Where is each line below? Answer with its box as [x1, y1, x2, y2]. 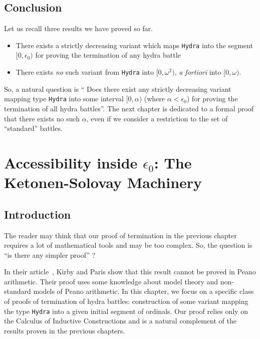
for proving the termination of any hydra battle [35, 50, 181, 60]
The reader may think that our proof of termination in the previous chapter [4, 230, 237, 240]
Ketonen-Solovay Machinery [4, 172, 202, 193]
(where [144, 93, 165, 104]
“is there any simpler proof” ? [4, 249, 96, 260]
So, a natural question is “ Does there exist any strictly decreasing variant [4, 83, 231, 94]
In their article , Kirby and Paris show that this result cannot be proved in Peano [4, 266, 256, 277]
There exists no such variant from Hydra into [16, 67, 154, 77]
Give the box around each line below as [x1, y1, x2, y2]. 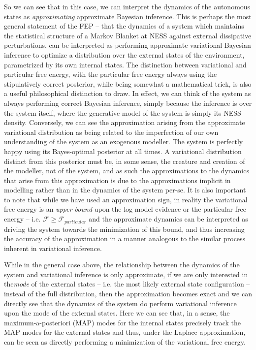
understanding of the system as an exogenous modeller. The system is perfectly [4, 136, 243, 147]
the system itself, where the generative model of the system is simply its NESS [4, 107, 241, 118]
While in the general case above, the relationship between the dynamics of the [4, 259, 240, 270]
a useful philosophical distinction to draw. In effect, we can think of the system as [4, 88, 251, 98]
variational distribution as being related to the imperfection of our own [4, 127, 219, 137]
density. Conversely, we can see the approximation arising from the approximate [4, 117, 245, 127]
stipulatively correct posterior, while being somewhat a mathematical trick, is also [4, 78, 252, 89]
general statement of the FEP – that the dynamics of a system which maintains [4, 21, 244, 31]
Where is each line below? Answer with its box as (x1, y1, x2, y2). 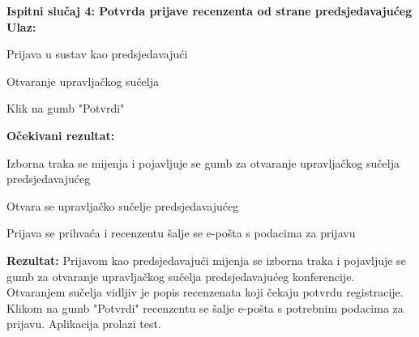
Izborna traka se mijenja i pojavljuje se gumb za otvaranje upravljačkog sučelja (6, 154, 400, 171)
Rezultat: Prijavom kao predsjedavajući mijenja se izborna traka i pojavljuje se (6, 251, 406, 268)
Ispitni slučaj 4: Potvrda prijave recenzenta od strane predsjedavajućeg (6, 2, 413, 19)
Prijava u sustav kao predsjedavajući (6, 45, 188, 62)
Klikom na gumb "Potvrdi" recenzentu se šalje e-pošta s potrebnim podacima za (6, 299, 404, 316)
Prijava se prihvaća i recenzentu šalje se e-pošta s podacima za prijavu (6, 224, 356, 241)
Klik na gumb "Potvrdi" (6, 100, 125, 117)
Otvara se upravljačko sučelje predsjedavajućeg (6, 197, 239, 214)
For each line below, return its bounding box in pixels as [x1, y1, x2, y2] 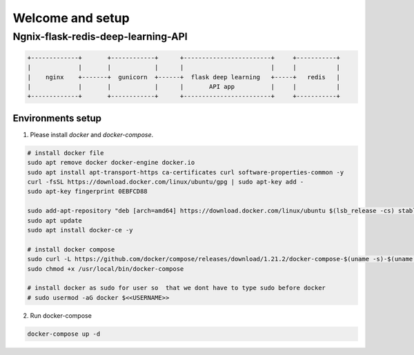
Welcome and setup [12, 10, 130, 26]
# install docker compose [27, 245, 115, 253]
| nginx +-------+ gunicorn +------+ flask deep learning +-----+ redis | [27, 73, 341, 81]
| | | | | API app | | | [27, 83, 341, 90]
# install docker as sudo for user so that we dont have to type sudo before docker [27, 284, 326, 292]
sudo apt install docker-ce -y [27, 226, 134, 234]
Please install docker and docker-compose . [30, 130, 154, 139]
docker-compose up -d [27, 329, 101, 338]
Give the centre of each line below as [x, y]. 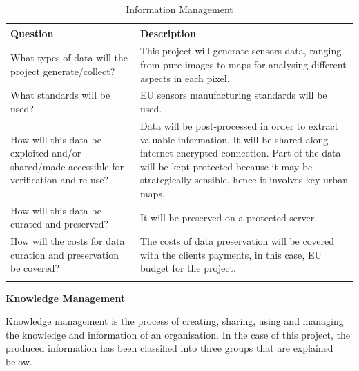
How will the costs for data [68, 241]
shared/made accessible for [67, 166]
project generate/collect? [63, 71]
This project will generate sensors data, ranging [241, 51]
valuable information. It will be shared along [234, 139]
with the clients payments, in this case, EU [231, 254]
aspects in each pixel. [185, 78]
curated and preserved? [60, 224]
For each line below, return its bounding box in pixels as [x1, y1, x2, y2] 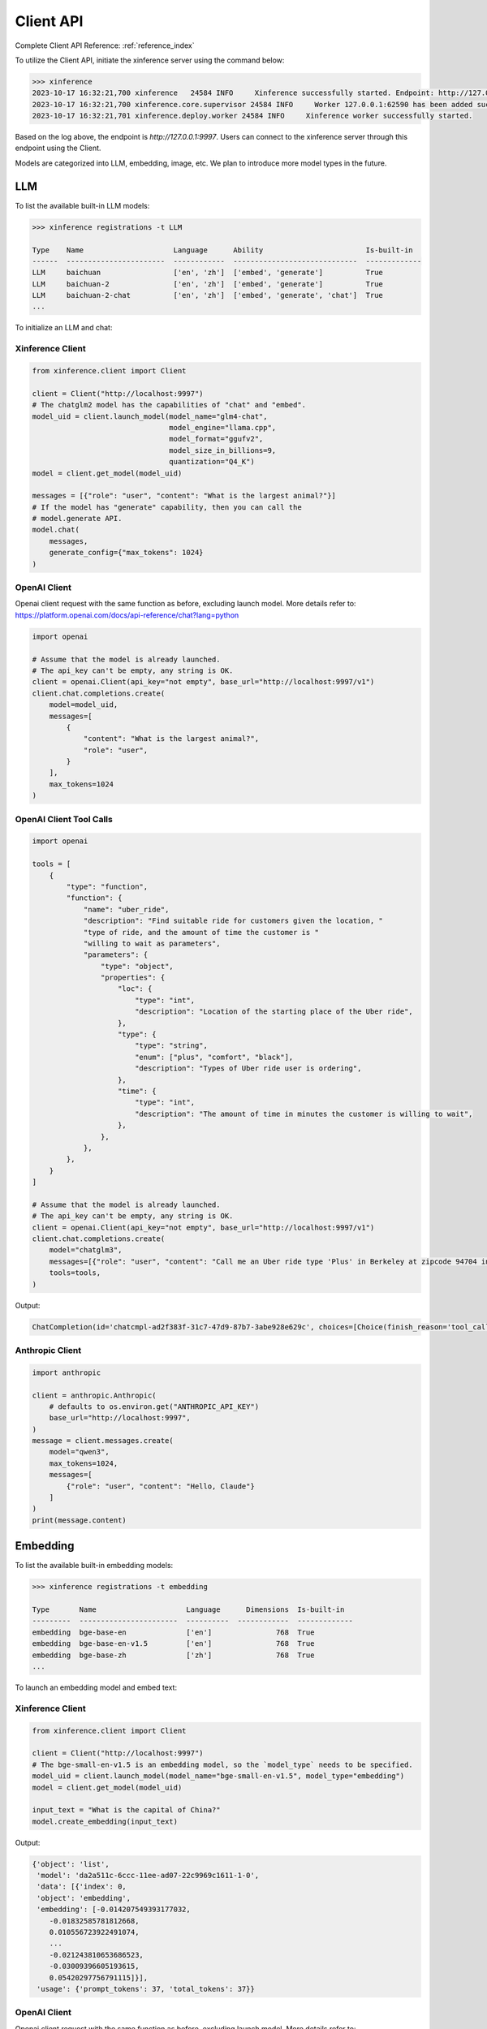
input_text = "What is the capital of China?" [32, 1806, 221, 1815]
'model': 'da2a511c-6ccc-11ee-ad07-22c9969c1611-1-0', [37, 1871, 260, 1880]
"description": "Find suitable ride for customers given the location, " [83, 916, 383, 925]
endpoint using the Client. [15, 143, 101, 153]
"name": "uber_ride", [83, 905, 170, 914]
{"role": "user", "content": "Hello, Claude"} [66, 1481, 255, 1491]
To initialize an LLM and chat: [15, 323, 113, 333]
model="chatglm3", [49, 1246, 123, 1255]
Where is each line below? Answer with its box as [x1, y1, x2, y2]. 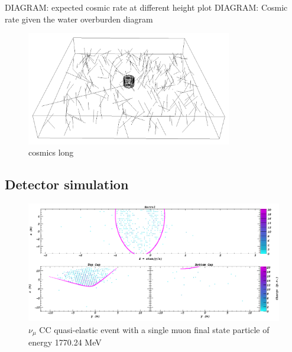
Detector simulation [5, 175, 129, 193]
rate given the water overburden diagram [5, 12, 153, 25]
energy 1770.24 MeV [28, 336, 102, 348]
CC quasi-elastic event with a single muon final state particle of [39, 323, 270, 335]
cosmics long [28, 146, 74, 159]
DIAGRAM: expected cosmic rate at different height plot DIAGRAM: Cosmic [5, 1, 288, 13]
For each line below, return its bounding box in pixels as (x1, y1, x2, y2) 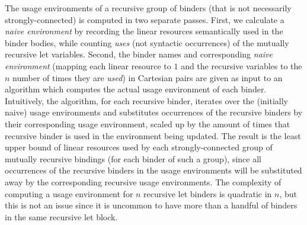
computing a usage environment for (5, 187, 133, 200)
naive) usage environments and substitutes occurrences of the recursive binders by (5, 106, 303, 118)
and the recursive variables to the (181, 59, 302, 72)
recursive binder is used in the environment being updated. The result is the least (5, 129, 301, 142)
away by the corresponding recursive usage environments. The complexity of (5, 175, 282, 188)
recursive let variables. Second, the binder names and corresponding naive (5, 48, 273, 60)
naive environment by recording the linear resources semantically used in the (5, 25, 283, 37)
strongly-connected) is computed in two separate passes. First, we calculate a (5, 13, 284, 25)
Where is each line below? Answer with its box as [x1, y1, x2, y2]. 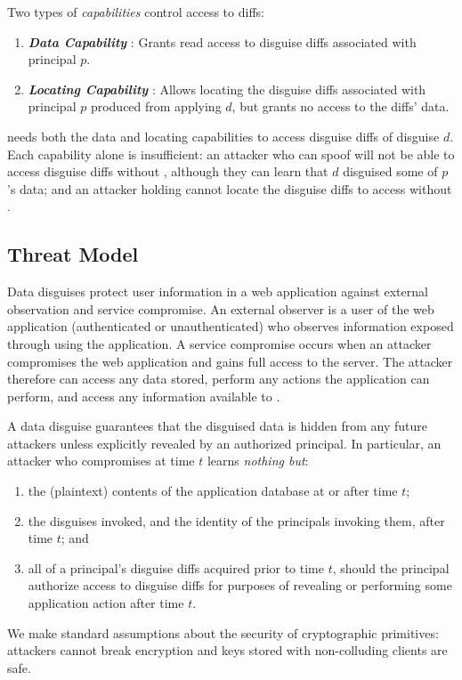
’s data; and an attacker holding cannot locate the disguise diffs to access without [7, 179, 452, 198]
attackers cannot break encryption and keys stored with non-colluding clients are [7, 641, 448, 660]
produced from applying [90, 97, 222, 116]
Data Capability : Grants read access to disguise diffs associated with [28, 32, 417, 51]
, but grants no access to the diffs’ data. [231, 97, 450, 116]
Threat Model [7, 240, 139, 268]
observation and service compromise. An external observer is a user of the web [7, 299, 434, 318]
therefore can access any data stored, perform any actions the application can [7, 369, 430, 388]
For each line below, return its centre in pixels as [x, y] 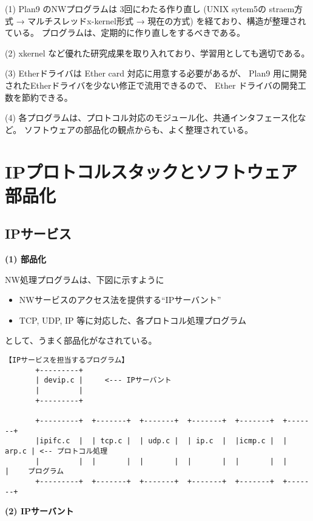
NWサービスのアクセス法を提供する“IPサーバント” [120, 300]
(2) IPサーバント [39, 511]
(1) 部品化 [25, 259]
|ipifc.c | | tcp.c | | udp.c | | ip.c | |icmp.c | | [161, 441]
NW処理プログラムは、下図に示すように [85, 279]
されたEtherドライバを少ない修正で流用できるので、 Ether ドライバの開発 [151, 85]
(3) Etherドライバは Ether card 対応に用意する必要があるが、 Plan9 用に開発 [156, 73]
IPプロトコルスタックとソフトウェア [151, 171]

_____

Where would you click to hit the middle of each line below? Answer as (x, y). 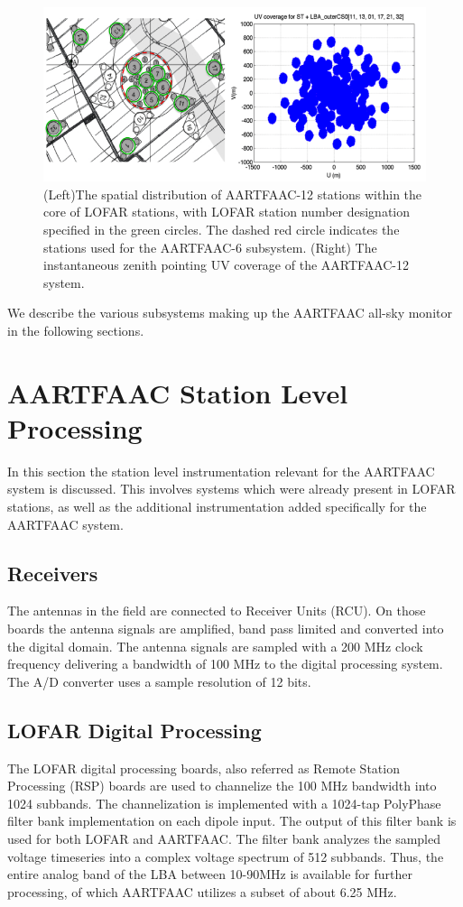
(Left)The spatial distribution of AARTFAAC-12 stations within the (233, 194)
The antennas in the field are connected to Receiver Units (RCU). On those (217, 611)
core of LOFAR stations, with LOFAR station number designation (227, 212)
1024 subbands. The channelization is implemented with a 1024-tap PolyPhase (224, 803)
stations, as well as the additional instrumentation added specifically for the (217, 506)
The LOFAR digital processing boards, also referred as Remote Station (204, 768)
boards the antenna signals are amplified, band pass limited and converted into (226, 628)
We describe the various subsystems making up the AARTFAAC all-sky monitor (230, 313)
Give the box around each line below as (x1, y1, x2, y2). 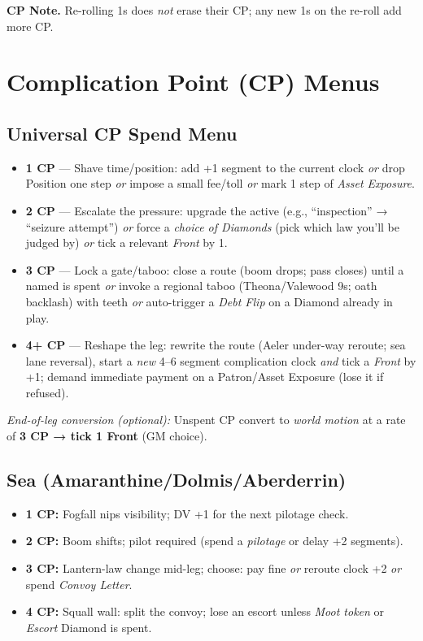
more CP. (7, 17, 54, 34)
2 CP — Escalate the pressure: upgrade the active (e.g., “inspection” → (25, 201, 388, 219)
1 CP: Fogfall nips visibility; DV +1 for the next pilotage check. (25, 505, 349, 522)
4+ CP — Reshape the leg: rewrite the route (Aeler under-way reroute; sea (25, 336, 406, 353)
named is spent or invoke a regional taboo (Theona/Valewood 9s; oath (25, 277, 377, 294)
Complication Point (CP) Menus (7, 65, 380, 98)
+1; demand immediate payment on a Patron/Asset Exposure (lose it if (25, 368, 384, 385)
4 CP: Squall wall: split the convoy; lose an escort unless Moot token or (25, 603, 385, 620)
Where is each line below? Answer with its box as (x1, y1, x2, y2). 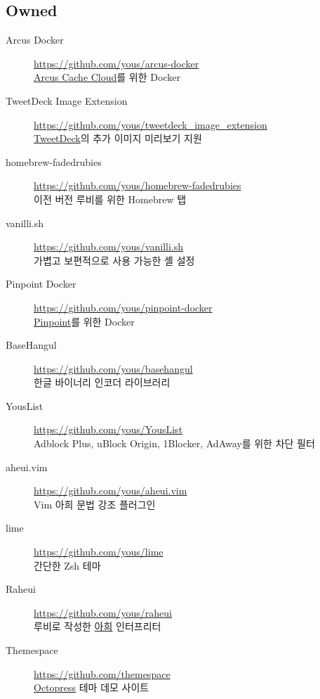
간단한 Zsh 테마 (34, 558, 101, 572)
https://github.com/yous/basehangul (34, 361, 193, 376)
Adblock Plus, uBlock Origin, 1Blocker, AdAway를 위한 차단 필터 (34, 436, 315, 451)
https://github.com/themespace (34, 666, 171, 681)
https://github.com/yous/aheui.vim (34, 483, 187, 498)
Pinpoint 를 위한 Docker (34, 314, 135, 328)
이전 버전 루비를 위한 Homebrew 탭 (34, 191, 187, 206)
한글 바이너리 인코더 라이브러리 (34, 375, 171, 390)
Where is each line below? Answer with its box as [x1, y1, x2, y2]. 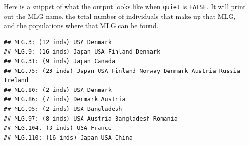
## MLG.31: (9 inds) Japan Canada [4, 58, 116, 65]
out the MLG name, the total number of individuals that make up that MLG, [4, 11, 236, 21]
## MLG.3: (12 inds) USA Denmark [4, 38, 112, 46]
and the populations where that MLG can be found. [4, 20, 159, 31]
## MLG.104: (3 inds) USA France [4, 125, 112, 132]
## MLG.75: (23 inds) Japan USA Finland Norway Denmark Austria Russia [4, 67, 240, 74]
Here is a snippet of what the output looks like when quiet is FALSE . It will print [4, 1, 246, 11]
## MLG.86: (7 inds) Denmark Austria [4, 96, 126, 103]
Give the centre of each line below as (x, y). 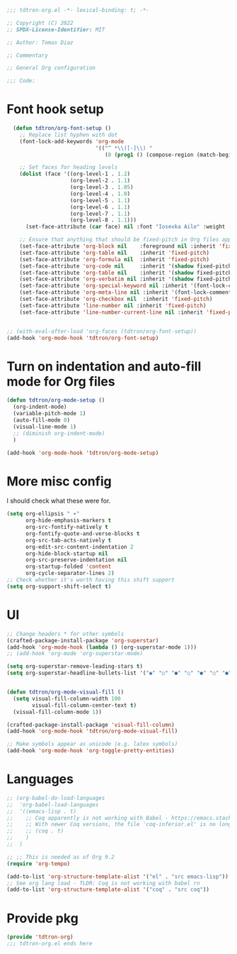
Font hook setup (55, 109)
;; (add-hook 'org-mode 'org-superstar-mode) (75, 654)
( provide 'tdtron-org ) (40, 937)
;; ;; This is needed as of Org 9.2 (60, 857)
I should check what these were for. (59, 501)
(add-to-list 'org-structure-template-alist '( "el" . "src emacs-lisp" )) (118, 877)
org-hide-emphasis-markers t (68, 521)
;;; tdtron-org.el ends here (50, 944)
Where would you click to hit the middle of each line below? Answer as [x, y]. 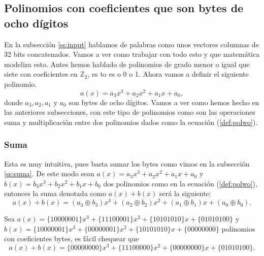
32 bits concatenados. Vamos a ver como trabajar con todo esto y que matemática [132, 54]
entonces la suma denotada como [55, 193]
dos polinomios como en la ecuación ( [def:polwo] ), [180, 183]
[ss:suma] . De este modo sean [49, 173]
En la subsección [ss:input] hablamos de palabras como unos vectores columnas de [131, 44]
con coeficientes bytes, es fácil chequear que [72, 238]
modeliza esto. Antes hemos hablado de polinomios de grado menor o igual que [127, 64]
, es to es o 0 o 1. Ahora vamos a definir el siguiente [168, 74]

_____

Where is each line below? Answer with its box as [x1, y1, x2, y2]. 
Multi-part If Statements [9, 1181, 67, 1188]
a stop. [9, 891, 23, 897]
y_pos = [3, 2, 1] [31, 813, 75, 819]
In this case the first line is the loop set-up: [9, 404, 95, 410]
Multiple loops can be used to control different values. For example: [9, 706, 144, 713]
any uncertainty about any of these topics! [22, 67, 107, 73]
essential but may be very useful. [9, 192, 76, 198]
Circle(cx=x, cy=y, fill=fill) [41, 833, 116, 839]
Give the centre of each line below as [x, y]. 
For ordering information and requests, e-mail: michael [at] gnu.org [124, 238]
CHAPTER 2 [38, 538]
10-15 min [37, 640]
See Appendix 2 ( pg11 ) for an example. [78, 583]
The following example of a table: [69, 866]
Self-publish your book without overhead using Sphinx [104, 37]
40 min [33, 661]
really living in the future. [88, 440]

_____

Could you tally how many lines of the material above include the word "result" and reply with only that count?

### Written answer
2